Do you remember back in the last Yamlix post that I mentioned that yamerl accepts a list of extension modules to extend the parser? Well, it turns out that parsing atoms requires such an extension. yamerl includes the extended module yamerl_node_erlang_atom for this purpose. So, to verify my YAML output is loadable I have the following test:
test "it dumps atoms that can be read by yamerl" do
assert [:a] == Yamlix.dump(:a)
|> String.to_char_list
|> :yamerl_constr.string([{:node_mods, [:yamerl_node_erlang_atom]}])
end
The proplist passed to :yamerl_constr.string/2
loads the extension module.
This test passes!
Time to refactor again
I want to clean up the tests. The new :yamerl
based test is too verbose and obscures the intention of the test. I expect to write more tests of this form so I think it would be valuable to clean it up.
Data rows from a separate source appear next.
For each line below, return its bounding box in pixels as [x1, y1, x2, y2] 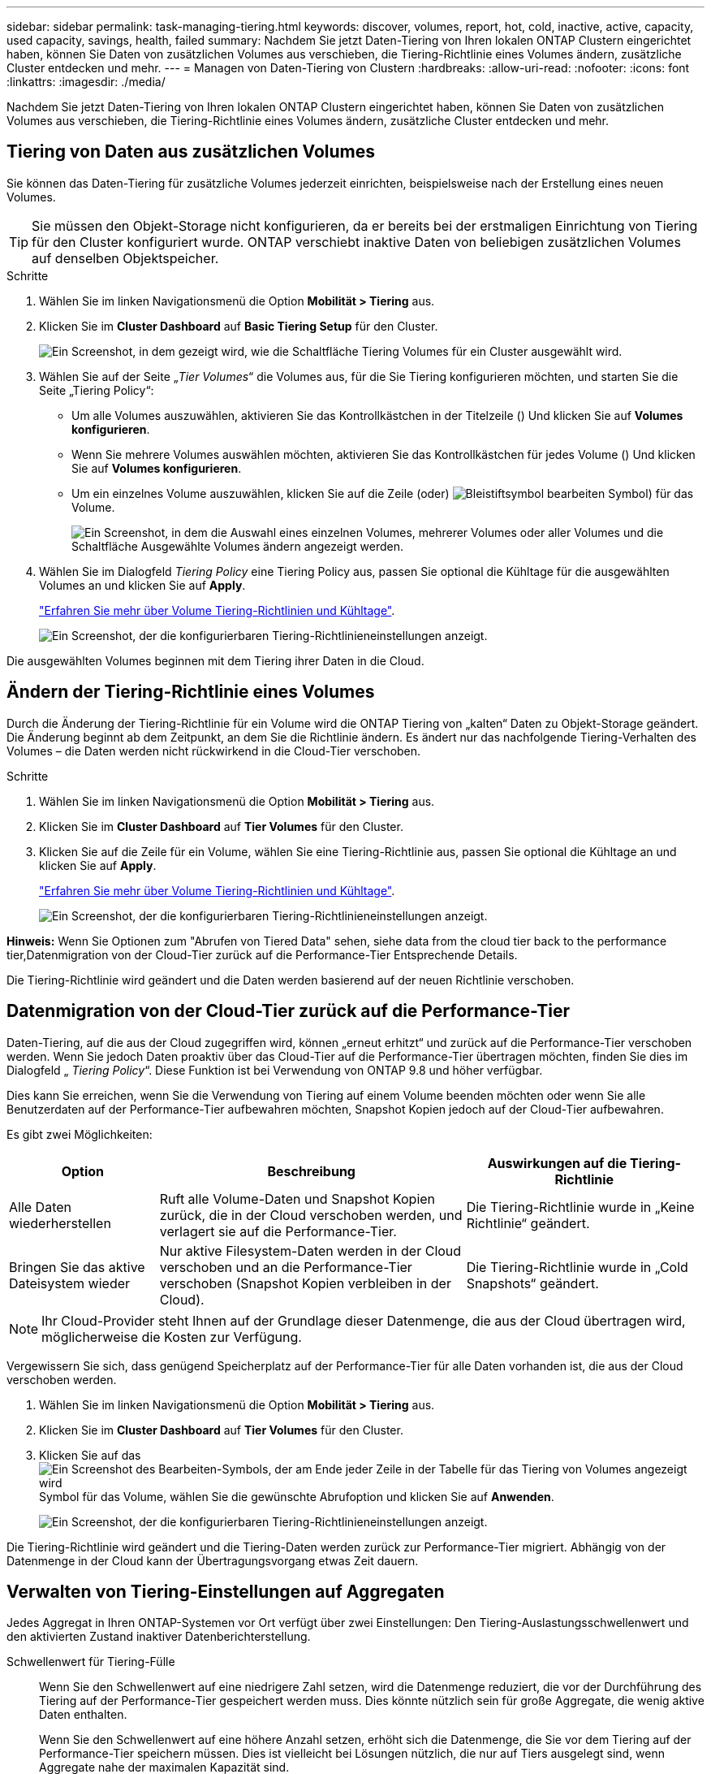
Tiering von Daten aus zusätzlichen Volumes [6, 141, 376, 162]
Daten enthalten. [39, 1707, 127, 1722]
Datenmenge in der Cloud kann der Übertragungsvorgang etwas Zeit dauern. [6, 1553, 419, 1568]
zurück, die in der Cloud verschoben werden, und [159, 1206, 463, 1223]
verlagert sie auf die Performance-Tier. [159, 1222, 397, 1240]
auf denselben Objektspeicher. [32, 249, 219, 266]
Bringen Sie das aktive [9, 1258, 145, 1275]
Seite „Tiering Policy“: [39, 383, 154, 397]

def pasre_with_yamerl(str) do
str
|> String.to_char_list
|> :yamerl_constr.string([{:node_mods, [:yamerl_node_erlang_atom]}])
end
test "it dumps atoms that can be read by yamerl" do
assert [:a] == Yamlix.dump(:a) |> pasre_with_yamerl
end
Next Steps
In this post we implemented rudimentary support for lists, maps and basic Elixir types in Yamlix. This means we have basic support for all 3 types supported by YAML: sequences, maps, and scalars. On top of this we will be able to build a complete YAML generator. Future posts will work through the YAML spec to add full support for YAML 1.2.